Resources
People often ask me "How did you learn how to hack?" The answer: by reading. This page is a collection of the blog posts and other articles that I have accumulated over the years of my journey. Enjoy!
The Risks of the #MonikerLink Bug in Microsoft Outlook and the Big Picture
Haifei Li - Checkpoint ResearchPosted 2 Years Ago- Outlook is the most popular email client in the world with all of the other Microsoft Office Suite of products being equally important. Finding vulnerabilities in this can have devastating consequences.
- Everyone knows what URLs are - http, https, etc.. However, there are many other URLs for other apps, such as Skype. The
file://URL can be used to reference local files on the system.
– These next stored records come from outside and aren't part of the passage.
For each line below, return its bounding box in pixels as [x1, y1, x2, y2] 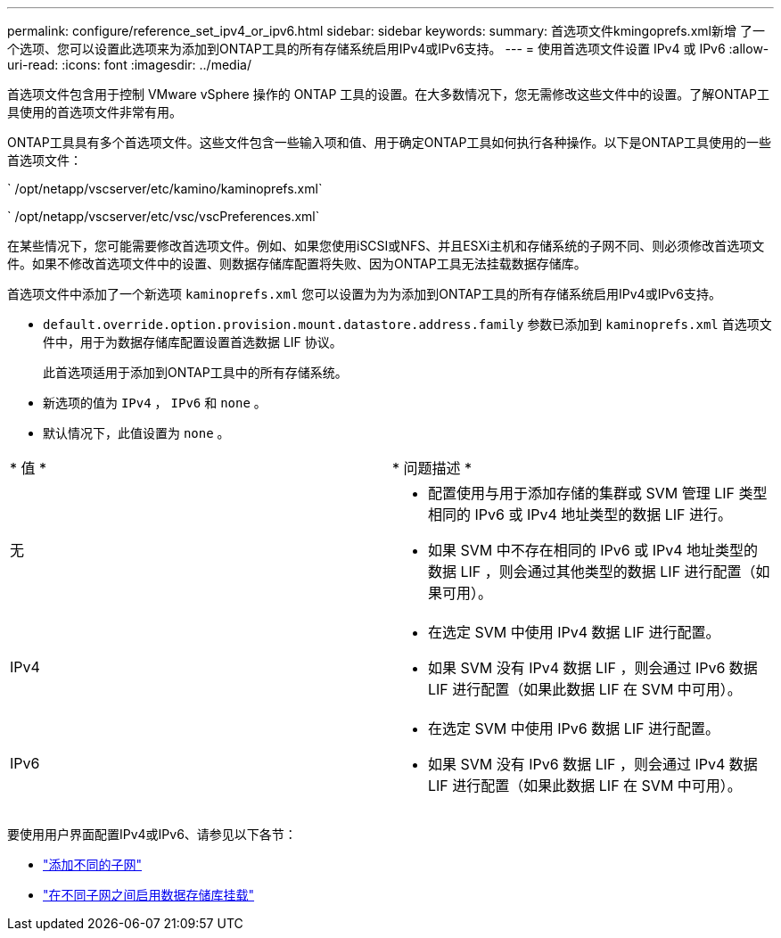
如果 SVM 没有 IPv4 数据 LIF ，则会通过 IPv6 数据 [428, 659, 758, 677]
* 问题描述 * [392, 459, 473, 477]
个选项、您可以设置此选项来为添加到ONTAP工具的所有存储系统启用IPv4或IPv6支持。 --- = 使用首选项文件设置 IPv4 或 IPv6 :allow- [7, 41, 769, 56]
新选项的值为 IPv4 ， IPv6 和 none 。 [43, 395, 267, 410]
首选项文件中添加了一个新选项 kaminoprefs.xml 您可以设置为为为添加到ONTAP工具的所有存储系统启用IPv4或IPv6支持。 [7, 286, 721, 301]
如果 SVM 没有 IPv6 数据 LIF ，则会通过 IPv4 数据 [428, 755, 758, 773]
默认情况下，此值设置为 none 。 [43, 425, 230, 440]
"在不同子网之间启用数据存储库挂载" [43, 887, 255, 902]
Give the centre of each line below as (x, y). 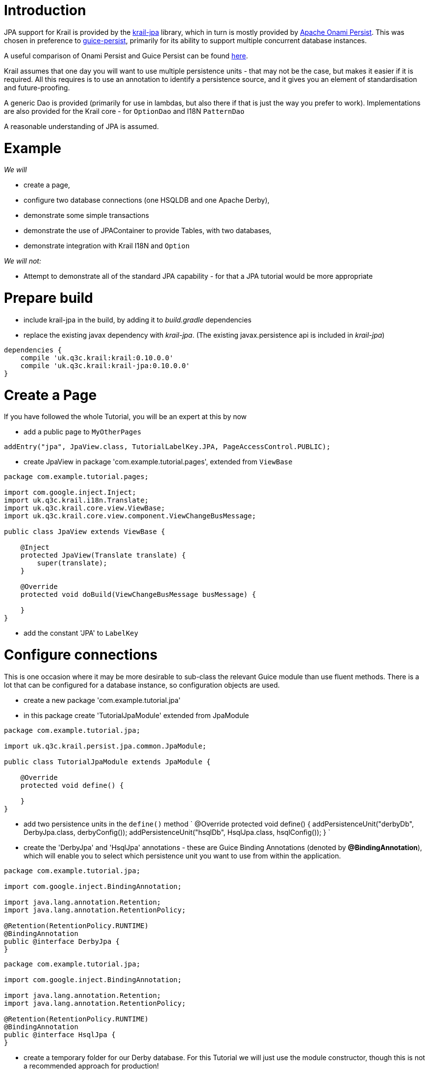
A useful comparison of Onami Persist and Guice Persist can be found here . (126, 55)
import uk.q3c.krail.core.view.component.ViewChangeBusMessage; (130, 516)
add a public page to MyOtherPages (83, 432)
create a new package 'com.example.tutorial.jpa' (102, 700)
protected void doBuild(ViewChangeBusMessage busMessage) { (138, 595)
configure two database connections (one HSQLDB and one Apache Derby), (147, 200)
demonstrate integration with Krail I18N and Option (107, 246)
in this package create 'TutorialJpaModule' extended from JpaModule (136, 715)
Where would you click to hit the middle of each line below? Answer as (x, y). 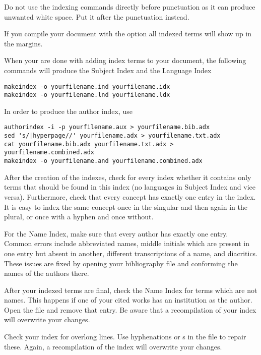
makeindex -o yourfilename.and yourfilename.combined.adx (103, 161)
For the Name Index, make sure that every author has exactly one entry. (116, 233)
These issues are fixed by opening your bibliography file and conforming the (121, 263)
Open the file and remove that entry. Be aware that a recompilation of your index (130, 309)
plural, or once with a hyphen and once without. (79, 217)
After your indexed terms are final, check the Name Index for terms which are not (131, 290)
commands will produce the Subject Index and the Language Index (108, 70)
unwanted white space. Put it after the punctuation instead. (97, 16)
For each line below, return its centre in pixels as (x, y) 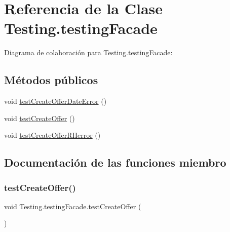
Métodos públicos (51, 80)
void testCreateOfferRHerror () (52, 135)
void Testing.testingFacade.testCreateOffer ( (73, 206)
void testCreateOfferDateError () (55, 101)
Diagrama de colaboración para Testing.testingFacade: (88, 52)
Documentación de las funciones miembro (115, 162)
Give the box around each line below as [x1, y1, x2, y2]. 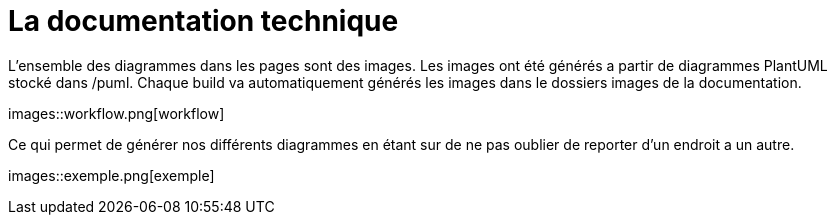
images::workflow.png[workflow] [8, 104, 225, 122]
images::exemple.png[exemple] [8, 166, 215, 184]
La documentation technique [8, 4, 399, 38]
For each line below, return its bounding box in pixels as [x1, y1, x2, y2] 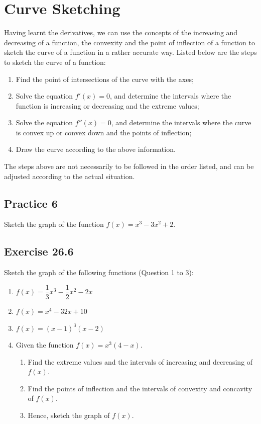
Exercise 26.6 [4, 243, 74, 259]
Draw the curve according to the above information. [16, 144, 176, 154]
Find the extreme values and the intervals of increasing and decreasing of [28, 356, 253, 367]
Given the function [16, 340, 74, 350]
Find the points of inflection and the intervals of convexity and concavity [28, 383, 252, 393]
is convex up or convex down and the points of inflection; [16, 127, 192, 137]
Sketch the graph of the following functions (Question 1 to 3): [4, 267, 194, 278]
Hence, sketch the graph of [28, 410, 110, 420]
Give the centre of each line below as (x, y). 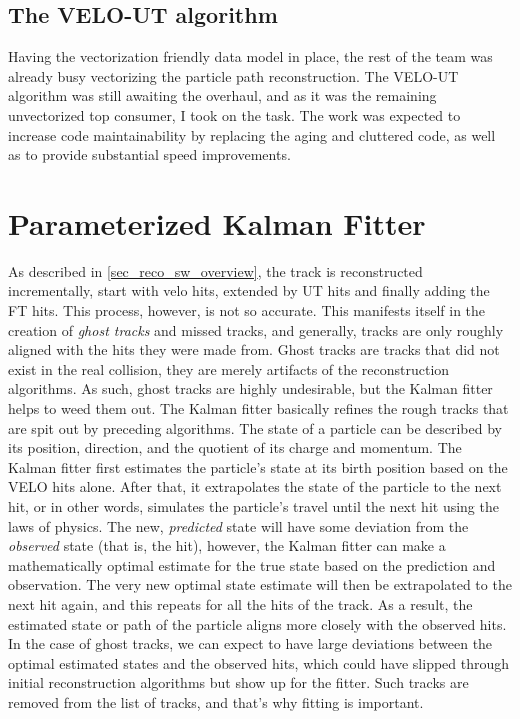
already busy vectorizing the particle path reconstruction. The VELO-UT (233, 75)
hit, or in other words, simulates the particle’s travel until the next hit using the (253, 506)
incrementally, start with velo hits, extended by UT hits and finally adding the (249, 290)
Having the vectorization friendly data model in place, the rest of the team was (250, 56)
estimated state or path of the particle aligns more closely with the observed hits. (257, 623)
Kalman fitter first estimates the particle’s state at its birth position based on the (258, 466)
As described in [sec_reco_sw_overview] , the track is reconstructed (215, 270)
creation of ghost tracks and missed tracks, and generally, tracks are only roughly (256, 329)
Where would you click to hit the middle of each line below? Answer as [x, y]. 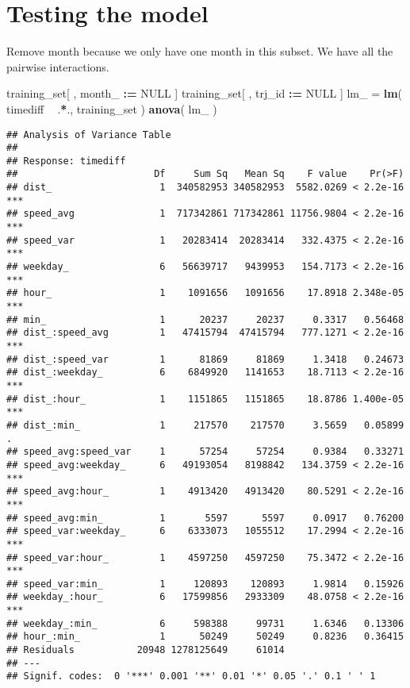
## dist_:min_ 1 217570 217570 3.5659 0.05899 [205, 425]
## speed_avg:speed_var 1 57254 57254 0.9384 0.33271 [205, 452]
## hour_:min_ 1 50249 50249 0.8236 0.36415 [205, 637]
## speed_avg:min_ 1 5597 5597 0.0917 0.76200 [205, 518]
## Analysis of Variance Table [89, 135]
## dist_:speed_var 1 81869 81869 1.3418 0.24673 [205, 359]
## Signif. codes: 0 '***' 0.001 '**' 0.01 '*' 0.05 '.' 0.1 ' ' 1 [191, 676]
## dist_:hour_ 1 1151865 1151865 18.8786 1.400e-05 [205, 399]
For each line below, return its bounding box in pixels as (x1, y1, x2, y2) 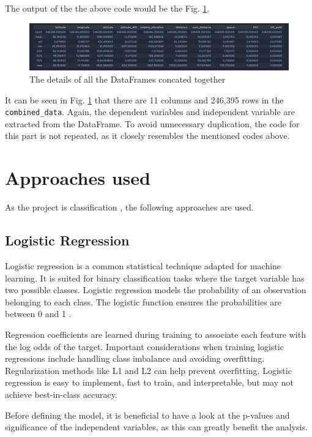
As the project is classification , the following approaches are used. (5, 201, 254, 214)
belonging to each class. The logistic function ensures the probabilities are (5, 295, 282, 308)
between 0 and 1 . (5, 307, 72, 320)
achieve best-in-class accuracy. (5, 387, 117, 400)
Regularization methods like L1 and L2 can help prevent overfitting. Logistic (5, 364, 292, 376)
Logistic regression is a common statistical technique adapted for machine (5, 259, 281, 272)
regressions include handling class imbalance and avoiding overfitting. (5, 352, 265, 365)
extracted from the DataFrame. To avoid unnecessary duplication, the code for (5, 117, 300, 130)
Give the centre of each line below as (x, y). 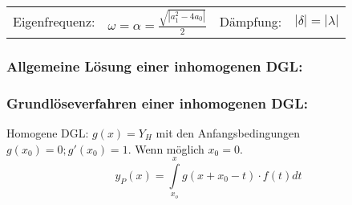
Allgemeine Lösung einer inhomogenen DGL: (155, 66)
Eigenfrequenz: (54, 22)
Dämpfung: (251, 22)
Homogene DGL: (48, 132)
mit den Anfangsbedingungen (228, 132)
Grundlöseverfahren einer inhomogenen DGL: (157, 102)
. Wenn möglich (166, 148)
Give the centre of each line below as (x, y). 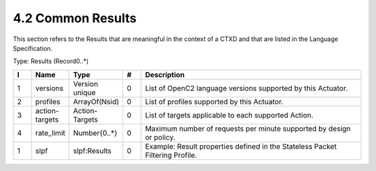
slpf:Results (92, 151)
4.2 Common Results (75, 18)
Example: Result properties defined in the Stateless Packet (241, 146)
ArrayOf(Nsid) (96, 101)
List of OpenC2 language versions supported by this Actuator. (246, 88)
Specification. (33, 48)
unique (85, 92)
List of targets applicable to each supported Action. (229, 115)
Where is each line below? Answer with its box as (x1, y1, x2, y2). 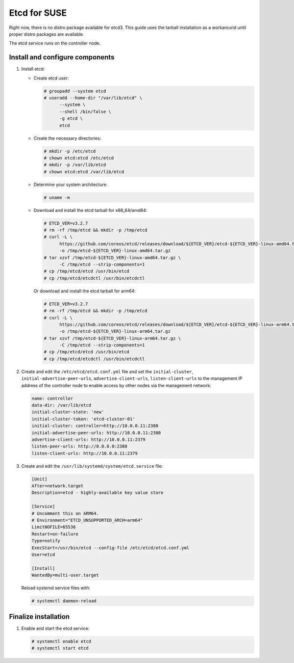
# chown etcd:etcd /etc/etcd (44, 155, 114, 160)
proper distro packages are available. (9, 31, 84, 37)
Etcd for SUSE (9, 7, 67, 18)
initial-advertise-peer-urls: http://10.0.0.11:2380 (31, 430, 161, 435)
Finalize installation (9, 612, 70, 621)
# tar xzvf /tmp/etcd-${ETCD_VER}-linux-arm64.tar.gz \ (44, 335, 181, 341)
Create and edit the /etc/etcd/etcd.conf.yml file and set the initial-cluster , (21, 369, 194, 374)
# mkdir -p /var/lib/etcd (44, 162, 106, 168)
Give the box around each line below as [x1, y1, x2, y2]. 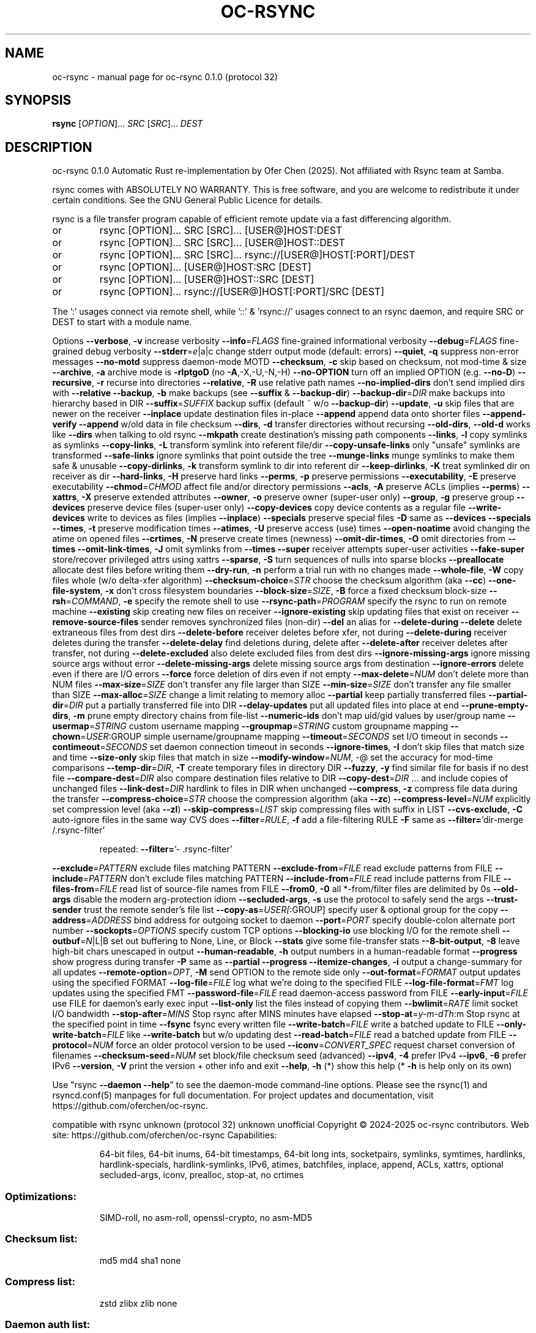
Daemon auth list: [5, 1318, 91, 1331]
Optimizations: [5, 1190, 76, 1203]
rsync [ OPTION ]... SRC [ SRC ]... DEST [52, 118, 203, 129]
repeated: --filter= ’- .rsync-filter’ [99, 844, 233, 855]
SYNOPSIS [5, 92, 72, 108]
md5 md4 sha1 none [99, 1255, 181, 1266]
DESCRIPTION [5, 139, 92, 155]
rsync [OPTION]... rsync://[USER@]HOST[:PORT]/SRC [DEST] [99, 285, 384, 298]
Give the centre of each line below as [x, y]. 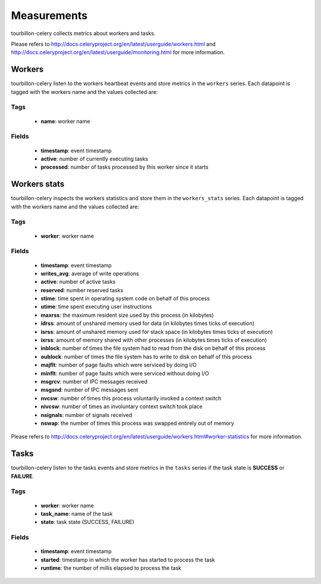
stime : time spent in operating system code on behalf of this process [125, 299]
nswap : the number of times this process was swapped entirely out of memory [137, 423]
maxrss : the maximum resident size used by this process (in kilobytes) [127, 315]
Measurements [49, 15]
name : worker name [65, 121]
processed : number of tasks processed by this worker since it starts [125, 167]
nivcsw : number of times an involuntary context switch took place [122, 406]
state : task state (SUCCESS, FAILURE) [88, 522]
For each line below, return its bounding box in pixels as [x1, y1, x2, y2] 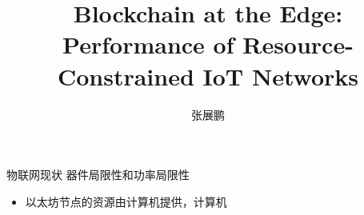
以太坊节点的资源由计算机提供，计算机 [25, 193, 227, 209]
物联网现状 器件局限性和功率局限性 [6, 166, 190, 183]
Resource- [242, 28, 354, 61]
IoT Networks [202, 59, 359, 92]
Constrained [57, 59, 194, 92]
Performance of [62, 28, 234, 61]
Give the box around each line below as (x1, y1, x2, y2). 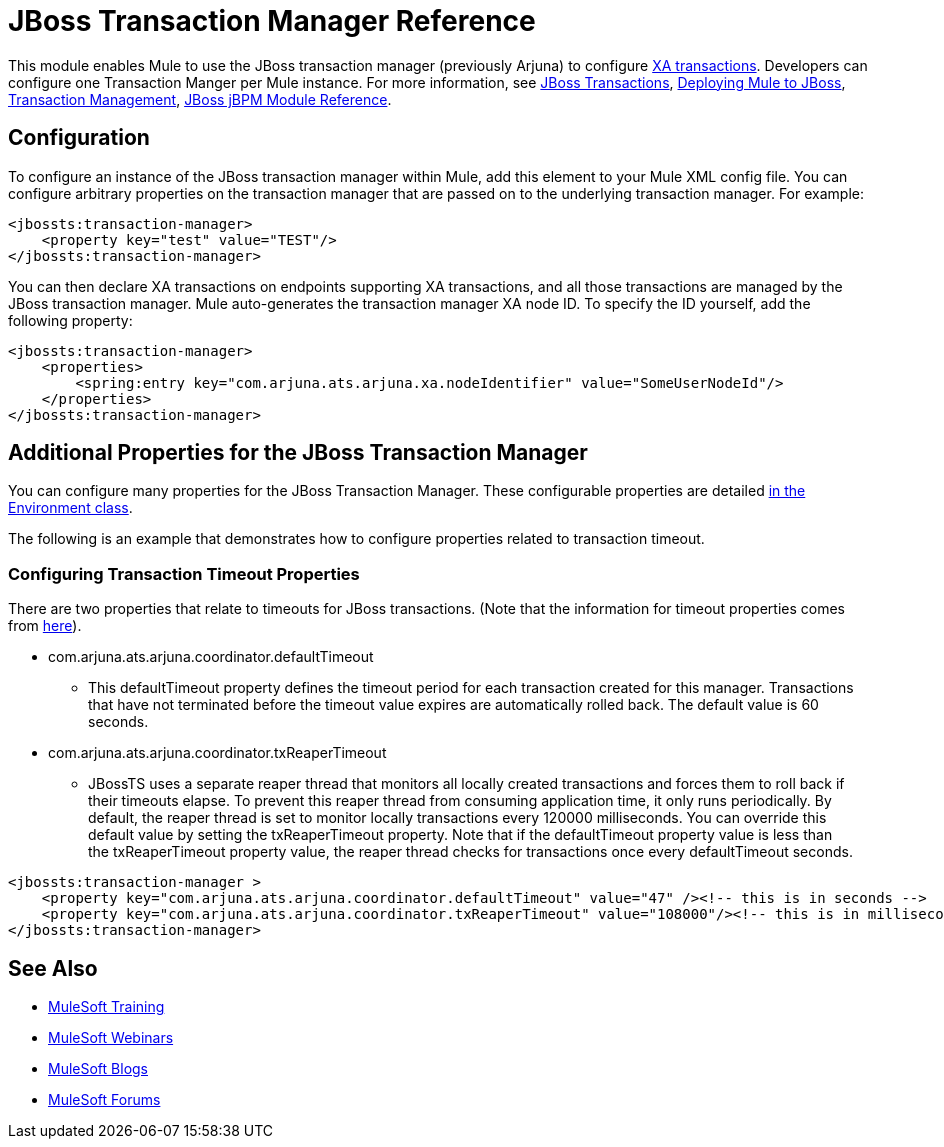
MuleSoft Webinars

By default, this is blocked from execution on Word when clicked on. - Some researchers found a weird bypass for this check. If the path has an exclamation point then some text afterwards then the check is bypassed. For example -
file:///\\10.10.111.111\test\test.rtf!something. The exclamation point has some special meaning in Outlook that changes the meaning of the parsing from a file to a Moniker to try to find COM objects. - What's the impact of this? First, a request to a file at a remote location would leak the NTLM hash. Second, since this tries to parse the item as a COM object, it may be possible to escalate this to RCE. However, there is no real example of this and it feels like scare tactic.
- A fairly simple mishap on the parsing of the URL. When deep knowledge of a system comes obvious bugs.